WTF? I am so confused. Nearly had a heart attack when the phone rang and I saw it was a non-local area code and answered it to accept a phone interview instead of a job offer (so, ok, not "three" yet unless I make it past that level to an actual campus visit, but whatever).
"Why yes, thank you, that would be lovely. That time would work, thank you very much." Where the hell is this place? Luckily my momma drilled me well in manners, because I didn't remember applying there.
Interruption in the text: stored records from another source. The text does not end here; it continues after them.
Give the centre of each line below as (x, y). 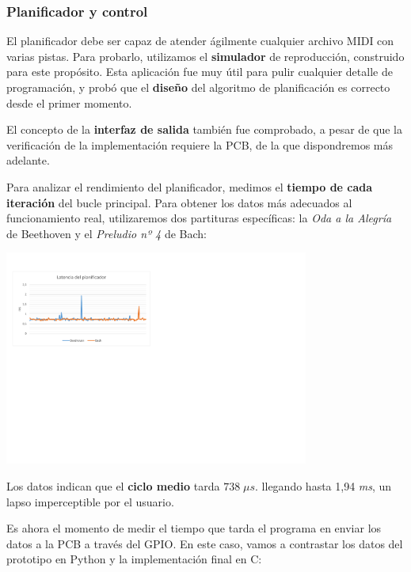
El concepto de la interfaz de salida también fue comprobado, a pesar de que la (204, 129)
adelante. (28, 160)
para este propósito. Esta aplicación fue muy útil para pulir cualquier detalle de (200, 72)
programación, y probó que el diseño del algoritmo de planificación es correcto (198, 87)
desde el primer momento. (69, 102)
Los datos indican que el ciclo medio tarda (113, 486)
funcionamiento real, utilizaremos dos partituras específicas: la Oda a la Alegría (199, 218)
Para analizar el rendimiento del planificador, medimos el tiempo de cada (190, 186)
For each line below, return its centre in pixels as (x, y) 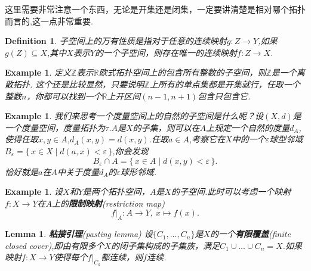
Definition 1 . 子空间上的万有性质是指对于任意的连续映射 (116, 41)
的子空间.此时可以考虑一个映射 (231, 191)
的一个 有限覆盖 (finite (250, 234)
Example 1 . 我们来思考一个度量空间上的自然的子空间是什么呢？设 (134, 116)
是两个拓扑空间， (116, 191)
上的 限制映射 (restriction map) (108, 203)
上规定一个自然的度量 (248, 127)
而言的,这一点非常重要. (49, 21)

No wonder. I look it up and find the ad that Slowpoke McGee College posted months and months ago and am even more confused: why did I apply to this, apart from being on a roll one day? And why on earth would they want to interview me? My PhD is not even the correct discipline listed! Hmm.
So I am not particularly hopeful about anything coming of this, but I guess I will get more interview practice. Because I need more interview practice? Sigh. I feel like I died and went to hell and am being punished for all eternity by doing endless job applications and interviews! I thought pushing the rock up a hill was bad. This is more like carrying a weight across a tightrope suspended over a pit of fire ---- which way is up? How will I make it across? How much longer must I be out here? Can I get a solid footing anywhere? Should I move or wait?
I've been reading The Poisonwood Bible; maybe I will pack some more before going back to reading. Or, prepare for a phone interview? Gah! Just give me a job already, somebody, so I can move on to the fun parts of moving and planning and having a life!
You are on FIRE! Congrats! And double-congrats on the manners thing -- always good to have 'em! (For me, it's sorta touch and go in that department.)
Even though interviewing itself pretty much sucks--good for you regardless.
But it's another option! (god, I sounds like my mother...)
Yay for you! They might not even be able to do campus interviews, so I think this should count as 3!
Congrats and good luck!
I feel like I should join in the congratulations . . . but actually, when I read your posts & imagine your life, I mainly think that in your place I'd be seriously ill from the stress of so much uncertainty. I hope you find some stability soon.
Wishing good things for you. and yes, congratulations!
Dame Eleanor hit it on the head -- this is stressful. But I'm glad that you're getting another interview. Maybe they want someone with broad interests or something...
Who knows what the f is in the minds of these people. Good luck!
Yes to all of the above! Fingers/toes crossed that good news is in immediate future!
My fingers and toes are crossed for a good and speedy end to all of this. Good luck!
Congrats, Sis! :)
congrats, that's awesome!! and ps, i love that book.